Stored items from a collection
§
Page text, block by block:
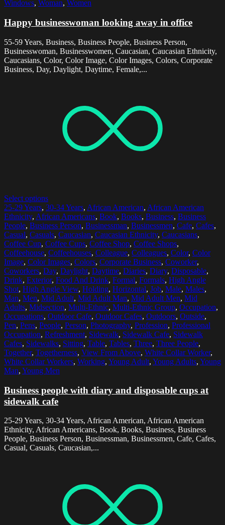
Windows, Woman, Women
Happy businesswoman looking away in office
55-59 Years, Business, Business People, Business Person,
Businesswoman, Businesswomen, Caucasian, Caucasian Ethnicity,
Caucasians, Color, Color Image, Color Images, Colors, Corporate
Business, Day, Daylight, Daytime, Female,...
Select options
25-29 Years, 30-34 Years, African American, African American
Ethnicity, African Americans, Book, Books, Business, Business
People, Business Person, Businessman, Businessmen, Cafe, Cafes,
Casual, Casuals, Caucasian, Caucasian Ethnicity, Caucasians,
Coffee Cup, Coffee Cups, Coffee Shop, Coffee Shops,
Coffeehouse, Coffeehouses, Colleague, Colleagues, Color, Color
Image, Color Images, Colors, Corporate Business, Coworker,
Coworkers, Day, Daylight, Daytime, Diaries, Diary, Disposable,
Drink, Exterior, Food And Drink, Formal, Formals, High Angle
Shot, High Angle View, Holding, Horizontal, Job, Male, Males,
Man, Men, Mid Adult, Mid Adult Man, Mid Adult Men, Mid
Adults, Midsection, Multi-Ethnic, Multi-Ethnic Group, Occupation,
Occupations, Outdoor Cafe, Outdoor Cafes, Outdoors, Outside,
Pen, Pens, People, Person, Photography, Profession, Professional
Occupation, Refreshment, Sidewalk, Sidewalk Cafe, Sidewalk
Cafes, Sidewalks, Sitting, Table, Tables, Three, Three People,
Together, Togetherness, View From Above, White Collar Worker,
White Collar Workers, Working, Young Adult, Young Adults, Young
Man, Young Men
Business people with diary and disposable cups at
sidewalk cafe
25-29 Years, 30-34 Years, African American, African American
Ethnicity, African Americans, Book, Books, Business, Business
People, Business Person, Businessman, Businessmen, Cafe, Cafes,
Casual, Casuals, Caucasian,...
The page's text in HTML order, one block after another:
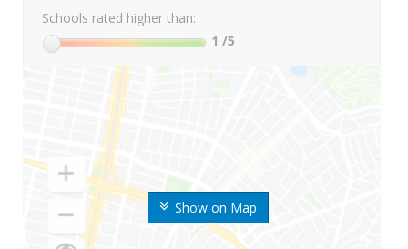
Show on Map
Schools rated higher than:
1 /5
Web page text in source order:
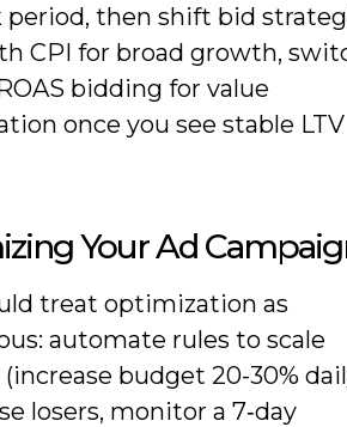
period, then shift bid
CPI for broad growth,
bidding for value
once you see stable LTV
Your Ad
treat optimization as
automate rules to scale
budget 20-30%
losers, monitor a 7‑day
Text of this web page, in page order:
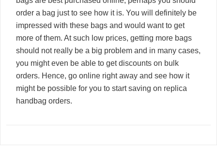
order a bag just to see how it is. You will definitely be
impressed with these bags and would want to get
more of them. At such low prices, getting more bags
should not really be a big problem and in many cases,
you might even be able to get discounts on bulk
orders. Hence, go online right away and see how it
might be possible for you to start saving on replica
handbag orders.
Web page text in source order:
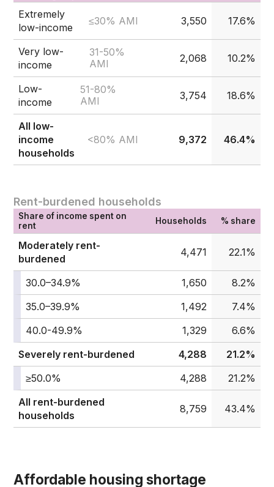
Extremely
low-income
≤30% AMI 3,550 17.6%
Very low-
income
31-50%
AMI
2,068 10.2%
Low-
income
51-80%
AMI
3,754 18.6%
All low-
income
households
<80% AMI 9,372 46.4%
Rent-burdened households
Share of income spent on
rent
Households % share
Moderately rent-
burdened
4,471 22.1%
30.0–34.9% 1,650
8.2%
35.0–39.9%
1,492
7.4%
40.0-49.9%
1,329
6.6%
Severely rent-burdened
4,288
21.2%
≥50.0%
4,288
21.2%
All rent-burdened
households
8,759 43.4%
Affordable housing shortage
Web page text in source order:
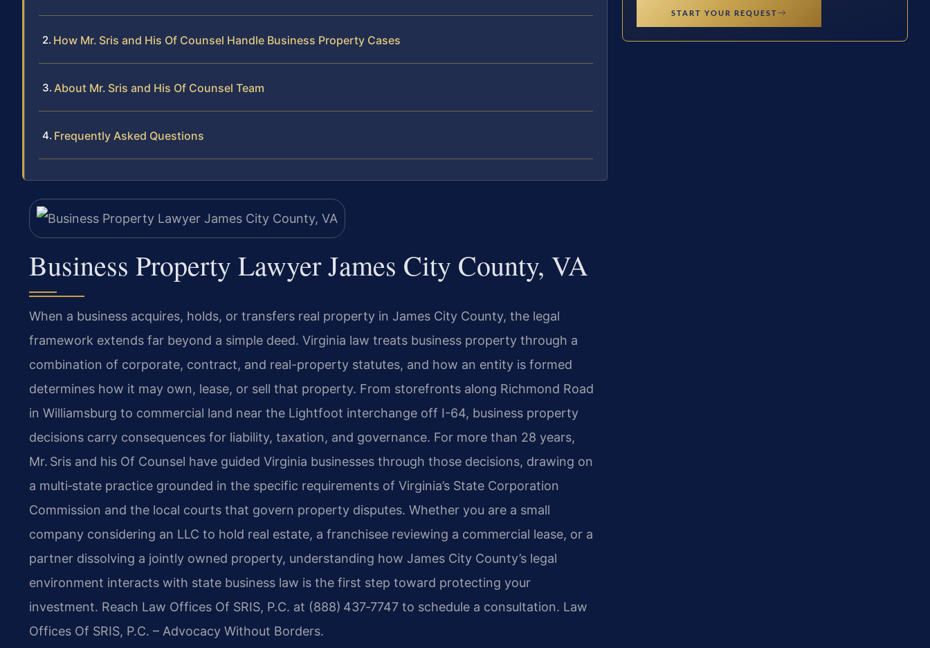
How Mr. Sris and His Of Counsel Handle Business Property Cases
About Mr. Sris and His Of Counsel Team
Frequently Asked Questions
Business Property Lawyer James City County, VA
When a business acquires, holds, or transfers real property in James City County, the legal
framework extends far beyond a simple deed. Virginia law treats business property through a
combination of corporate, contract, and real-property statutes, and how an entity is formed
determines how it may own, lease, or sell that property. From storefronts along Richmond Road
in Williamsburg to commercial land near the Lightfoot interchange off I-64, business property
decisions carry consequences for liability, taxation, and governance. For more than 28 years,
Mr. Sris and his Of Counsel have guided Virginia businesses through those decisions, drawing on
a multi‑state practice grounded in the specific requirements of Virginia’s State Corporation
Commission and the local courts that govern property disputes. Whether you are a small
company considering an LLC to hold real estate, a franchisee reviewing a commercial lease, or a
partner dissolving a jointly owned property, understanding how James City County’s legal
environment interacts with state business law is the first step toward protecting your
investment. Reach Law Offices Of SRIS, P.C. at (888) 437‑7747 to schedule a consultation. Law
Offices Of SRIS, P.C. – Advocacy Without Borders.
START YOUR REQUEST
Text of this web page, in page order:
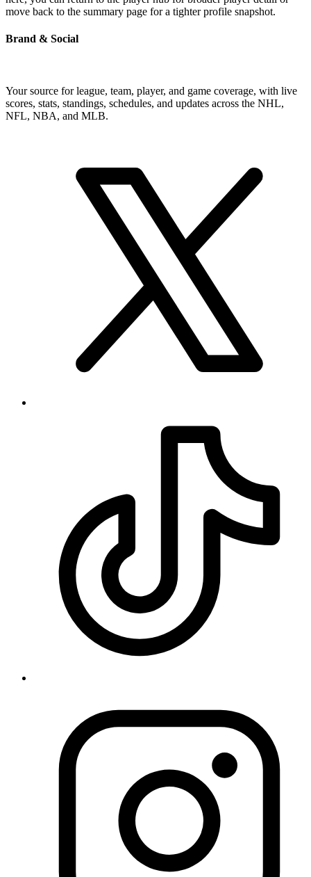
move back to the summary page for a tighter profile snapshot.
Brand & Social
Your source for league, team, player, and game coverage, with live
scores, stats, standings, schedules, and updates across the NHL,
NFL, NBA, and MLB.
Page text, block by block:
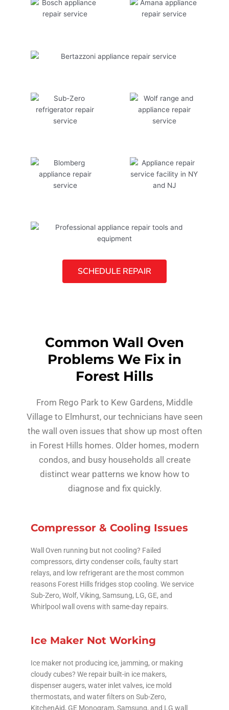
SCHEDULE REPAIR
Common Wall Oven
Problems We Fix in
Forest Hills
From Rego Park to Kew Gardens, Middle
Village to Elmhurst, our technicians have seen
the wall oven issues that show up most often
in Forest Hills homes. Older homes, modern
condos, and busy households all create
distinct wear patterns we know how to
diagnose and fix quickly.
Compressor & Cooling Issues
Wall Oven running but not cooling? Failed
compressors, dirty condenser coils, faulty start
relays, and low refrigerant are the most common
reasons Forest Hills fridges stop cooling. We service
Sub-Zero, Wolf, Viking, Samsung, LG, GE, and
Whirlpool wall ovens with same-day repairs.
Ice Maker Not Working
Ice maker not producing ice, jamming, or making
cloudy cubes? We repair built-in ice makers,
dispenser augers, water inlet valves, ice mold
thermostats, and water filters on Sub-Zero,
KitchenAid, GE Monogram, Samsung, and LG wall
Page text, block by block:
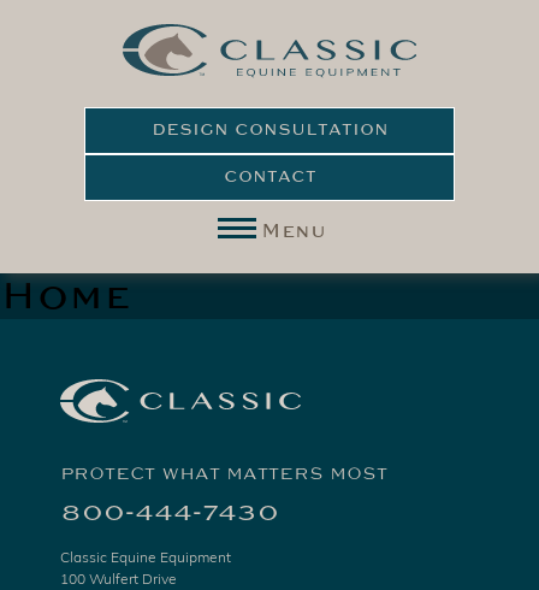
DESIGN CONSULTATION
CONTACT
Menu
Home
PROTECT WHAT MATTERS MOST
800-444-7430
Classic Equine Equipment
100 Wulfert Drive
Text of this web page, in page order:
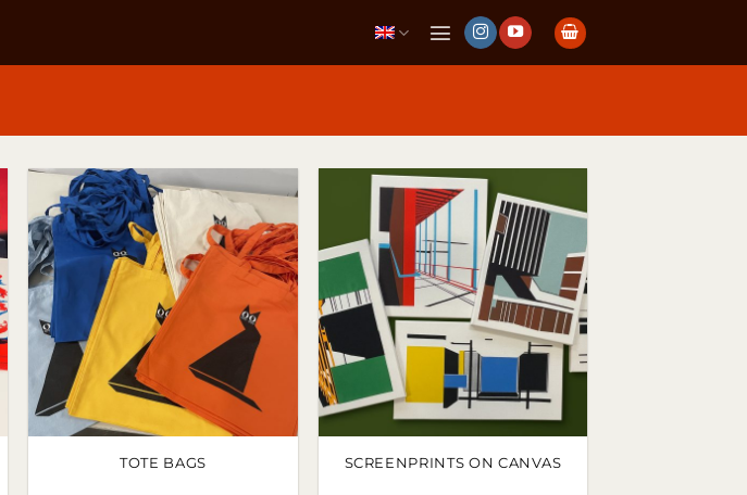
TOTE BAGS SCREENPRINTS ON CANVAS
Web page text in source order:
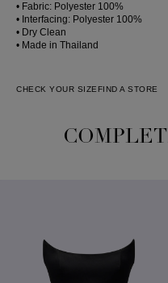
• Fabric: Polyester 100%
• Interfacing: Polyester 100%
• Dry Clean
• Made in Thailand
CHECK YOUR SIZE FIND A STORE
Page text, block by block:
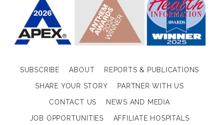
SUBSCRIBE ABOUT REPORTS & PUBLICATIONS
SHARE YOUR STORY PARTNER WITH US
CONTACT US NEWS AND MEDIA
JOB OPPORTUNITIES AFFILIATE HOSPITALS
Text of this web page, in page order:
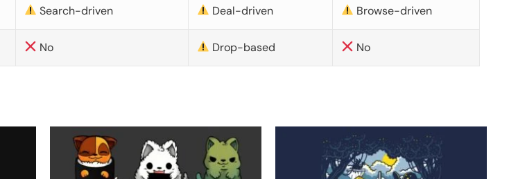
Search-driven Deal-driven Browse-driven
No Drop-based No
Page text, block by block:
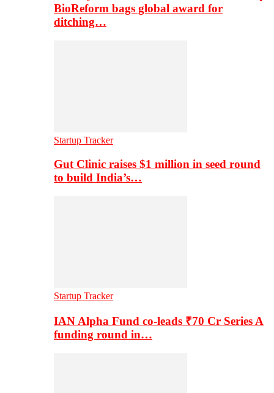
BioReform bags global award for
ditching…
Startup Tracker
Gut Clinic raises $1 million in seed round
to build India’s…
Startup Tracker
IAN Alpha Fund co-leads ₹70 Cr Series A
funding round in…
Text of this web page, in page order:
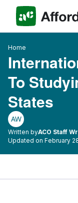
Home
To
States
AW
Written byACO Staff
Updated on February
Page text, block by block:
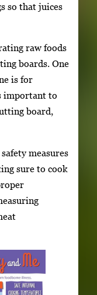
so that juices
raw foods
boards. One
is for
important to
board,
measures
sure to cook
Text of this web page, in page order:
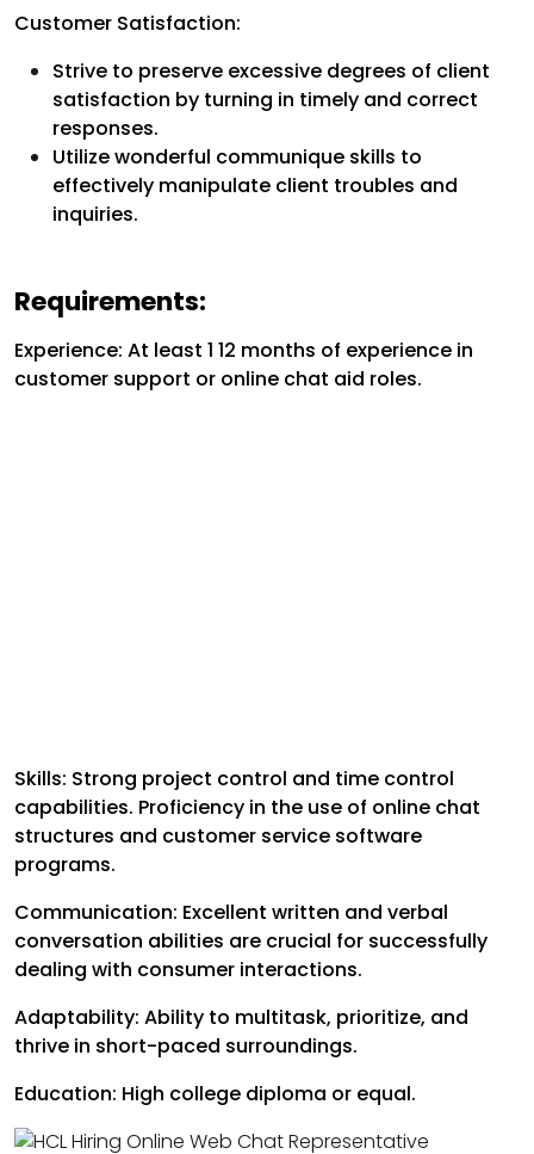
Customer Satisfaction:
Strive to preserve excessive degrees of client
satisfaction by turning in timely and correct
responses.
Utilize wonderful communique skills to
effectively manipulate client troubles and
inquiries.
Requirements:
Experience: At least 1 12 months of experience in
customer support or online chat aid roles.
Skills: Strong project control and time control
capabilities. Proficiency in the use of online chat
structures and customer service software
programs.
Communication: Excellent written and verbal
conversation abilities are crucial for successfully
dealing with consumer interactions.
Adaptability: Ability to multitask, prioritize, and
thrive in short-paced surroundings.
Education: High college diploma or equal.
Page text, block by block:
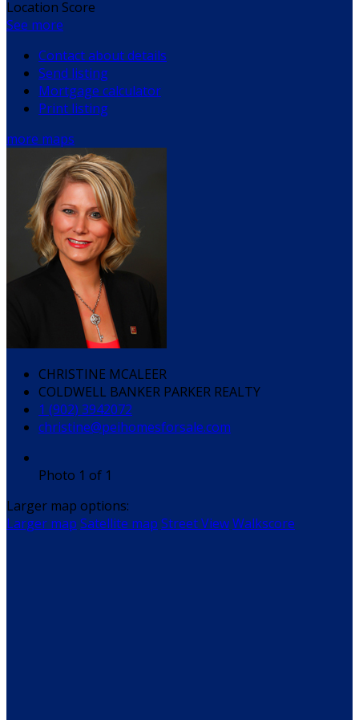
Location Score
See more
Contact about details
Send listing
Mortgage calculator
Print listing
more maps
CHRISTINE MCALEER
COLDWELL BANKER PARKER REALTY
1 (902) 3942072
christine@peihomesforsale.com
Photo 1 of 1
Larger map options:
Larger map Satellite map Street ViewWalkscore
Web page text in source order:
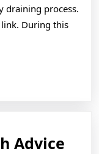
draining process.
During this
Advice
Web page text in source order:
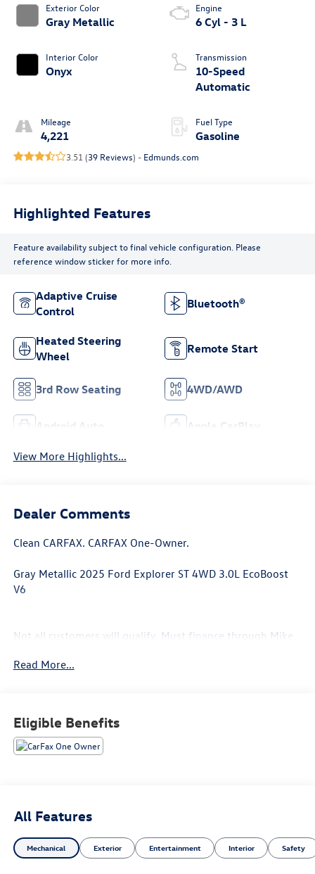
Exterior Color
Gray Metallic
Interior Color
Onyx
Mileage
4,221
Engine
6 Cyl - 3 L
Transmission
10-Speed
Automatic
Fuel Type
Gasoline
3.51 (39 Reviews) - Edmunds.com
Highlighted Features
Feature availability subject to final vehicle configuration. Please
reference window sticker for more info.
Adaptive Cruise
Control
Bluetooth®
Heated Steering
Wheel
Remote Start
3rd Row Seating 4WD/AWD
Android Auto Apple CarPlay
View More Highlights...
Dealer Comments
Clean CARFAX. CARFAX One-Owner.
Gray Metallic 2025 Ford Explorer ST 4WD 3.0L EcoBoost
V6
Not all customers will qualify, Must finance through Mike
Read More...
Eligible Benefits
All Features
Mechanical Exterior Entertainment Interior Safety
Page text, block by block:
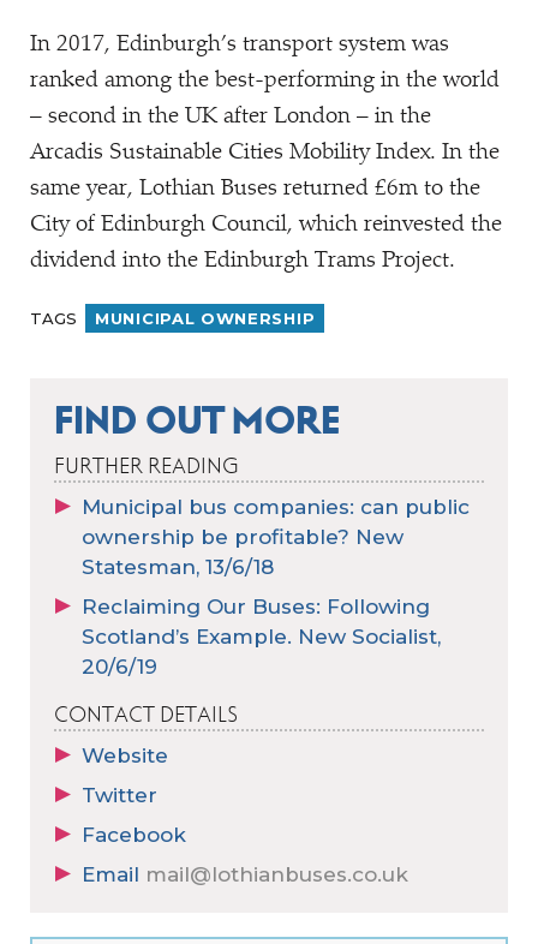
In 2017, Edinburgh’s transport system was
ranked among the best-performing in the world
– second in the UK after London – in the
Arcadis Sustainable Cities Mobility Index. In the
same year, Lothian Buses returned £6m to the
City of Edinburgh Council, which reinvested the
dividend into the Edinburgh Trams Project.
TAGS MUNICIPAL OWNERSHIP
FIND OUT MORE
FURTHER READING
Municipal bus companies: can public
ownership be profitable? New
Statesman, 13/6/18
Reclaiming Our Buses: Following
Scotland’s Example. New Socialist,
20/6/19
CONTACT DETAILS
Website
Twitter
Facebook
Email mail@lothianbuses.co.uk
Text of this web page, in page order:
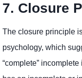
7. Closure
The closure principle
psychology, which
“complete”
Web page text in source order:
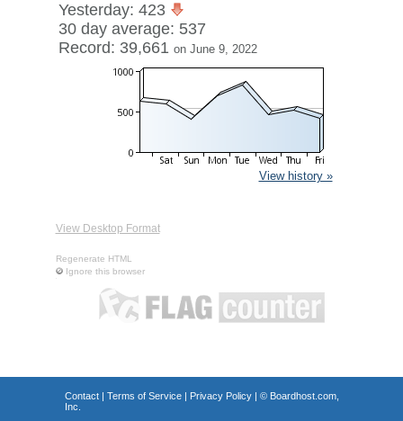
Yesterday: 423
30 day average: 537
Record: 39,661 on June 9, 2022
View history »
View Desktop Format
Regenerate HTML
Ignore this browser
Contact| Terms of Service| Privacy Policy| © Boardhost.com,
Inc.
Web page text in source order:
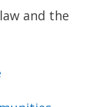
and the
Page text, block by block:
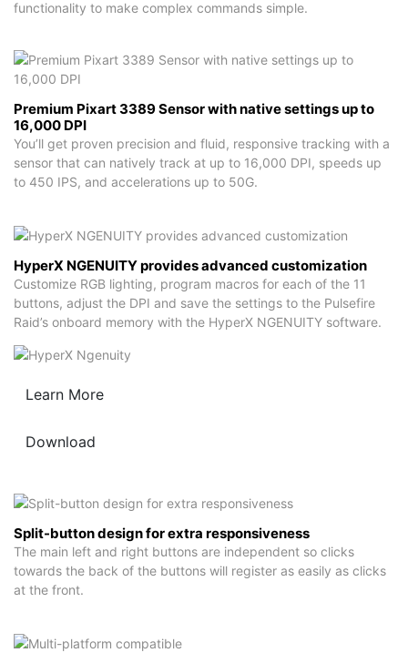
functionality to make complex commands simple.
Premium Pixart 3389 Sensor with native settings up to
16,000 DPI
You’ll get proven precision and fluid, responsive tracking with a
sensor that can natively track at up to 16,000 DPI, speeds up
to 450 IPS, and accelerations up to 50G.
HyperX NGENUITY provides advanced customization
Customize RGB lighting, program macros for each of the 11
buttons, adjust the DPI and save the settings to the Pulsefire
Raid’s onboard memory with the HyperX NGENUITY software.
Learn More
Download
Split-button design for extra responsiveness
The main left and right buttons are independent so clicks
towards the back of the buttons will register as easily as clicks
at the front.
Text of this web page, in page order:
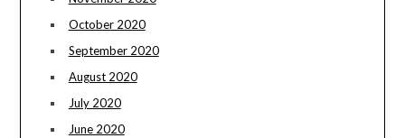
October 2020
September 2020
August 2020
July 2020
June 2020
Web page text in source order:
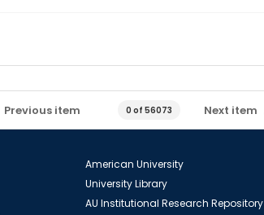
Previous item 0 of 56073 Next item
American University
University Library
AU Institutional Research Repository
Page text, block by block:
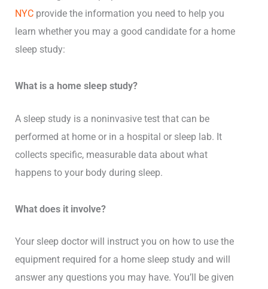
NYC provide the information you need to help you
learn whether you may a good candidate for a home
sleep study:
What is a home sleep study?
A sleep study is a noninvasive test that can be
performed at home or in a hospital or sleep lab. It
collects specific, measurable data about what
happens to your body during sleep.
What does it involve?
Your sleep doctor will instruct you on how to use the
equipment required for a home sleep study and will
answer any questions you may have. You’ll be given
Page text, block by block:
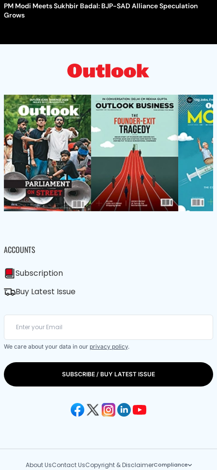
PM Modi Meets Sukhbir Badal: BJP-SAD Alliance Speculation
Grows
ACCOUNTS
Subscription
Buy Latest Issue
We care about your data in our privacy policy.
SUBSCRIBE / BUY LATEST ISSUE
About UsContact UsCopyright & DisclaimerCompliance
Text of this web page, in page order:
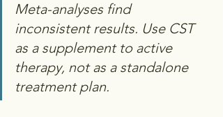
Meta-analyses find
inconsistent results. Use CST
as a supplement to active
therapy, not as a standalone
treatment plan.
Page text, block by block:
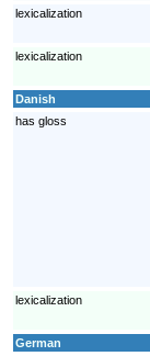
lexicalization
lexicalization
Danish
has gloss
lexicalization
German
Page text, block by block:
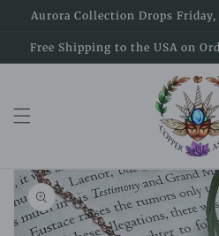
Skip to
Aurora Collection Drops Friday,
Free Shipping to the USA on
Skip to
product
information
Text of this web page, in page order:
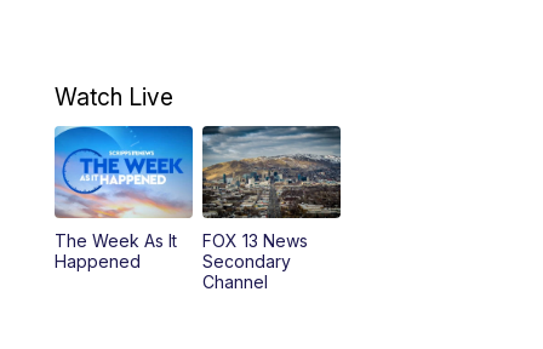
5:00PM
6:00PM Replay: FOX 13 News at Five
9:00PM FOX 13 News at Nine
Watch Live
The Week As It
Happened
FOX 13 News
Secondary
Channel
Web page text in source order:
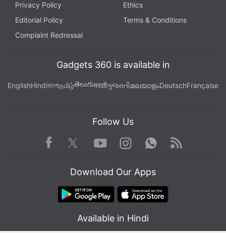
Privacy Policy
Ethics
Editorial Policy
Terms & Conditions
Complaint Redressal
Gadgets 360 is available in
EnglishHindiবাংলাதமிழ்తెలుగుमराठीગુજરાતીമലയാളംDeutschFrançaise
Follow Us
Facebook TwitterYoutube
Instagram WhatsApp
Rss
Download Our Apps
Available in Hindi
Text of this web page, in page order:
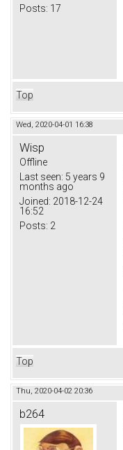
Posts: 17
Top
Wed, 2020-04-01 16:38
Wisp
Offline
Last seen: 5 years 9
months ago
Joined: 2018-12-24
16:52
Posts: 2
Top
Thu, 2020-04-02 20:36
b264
§
> **How to complete this task**
Give the number of lines above that hold "legal", with no other words.

> **Answer to the exercise**
2